When wild-type S. cerevisiae was exposed to propolis, genes related to the cell cycle, chromosome distribution and chromatin silencing were downregulated. This reduction was explained with the activation of transcriptional checkpoint controls involved in the S- and M-phase by propolis, which is crucial for DNA replication and proper chromosome segregation [15]. Various genes in the RNA- and mRNA-binding category were also downregulated in the propolis-resistant, evolved strain FD11.

Our transcriptomic results are generally in line with the previously reported results [15], indicating that there are similarities between the transcriptomic response of the wild-type yeast cells to propolis stress and the response of the propolis-resistant S. cerevisiae cells in the absence of propolis stress, implying that the evolved strain shows a (propolis) stress response even in the absence of the stressor (propolis), as observed previously for other stress-resistant, evolved yeast strains [22,23].

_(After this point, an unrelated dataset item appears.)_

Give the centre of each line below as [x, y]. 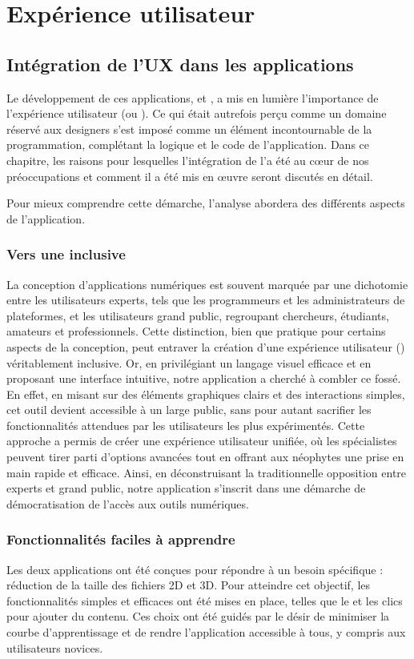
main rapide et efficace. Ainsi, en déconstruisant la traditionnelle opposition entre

The cell wall-perturbing enzyme lyticase is generally used to evaluate the cell wall integrity of the yeast cells against environmental stress [30]. Increased cell wall integrity is a frequently observed common change in evolutionary engineered, stress-resistant strains [23,39]. Our previous research to evolve yeast strains resistant to diverse stressors such as coniferyl aldehyde [22], 2-phenylethanol [23] and caffeine [45] indicated that resistance to these diverse stresses is associated with cell wall remodeling. Similarly, the propolis-resistant, evolved strain FD11 also had increased cell wall integrity compared to the reference strain, both in the presence and absence of propolis stress. Propolis also increased the lyticase resistance of the reference strain. This could be due to the sticky and waxy nature of the propolis, which may protect the yeast cell wall against the lytic effect of the enzyme. In line with this increased cell wall integrity, transcriptomic and genomic changes were also observed in FD11 regarding cell wall-related genes: DAN4, which encodes a cell wall mannoprotein, had multiple nonsynonymous and synonymous mutations in FD11. SED1, encoding a major stress-induced structural GPI–cell wall glycoprotein, and SPI1, encoding a cell wall protein involved in the response to acidic pH, were upregulated, whereas TIR2, encoding a cell wall mannoprotein, was downregulated in FD11. Thus, changes in the cell wall structure may also play an important role in propolis resistance. Detailed functional analyses of the identified gene mutations are necessary, using reverse engineering and CRISPR/Cas9 genome editing methods to clarify how these genes and their related pathways specifically contribute to propolis resistance mechanisms in S. cerevisiae.

5. Conclusions

In this study, a highly propolis-resistant and genetically stable S. cerevisiae strain (FD11) was obtained for the first time by evolutionary engineering. The evolved strain had decreased ROS levels and increased cell wall integrity. Genomic and transcriptomic analyses of the evolved strain revealed the importance of mitochondrial activity, pleiotropic drug resistance (PDR) genes and cell wall integrity in propolis resistance. Future studies such as genome editing and reverse engineering will help clarify the exact roles of the observed gene mutations in the propolis resistance of the evolved strain. With their increased ethanol production, these propolis-resistant and robust S. cerevisiae strains may have a potential for industrial applications such as alcoholic fermentation, where propolis may be used as a control agent against the growth of contaminating yeasts. However, the ethanol tolerance of propolis-resistant strains should also be improved by further evolutionary engineering strategies. The potential risk of propolis resistance development in contaminating microorganisms upon continuous exposure to propolis should also be evaluated for potential industrial applications.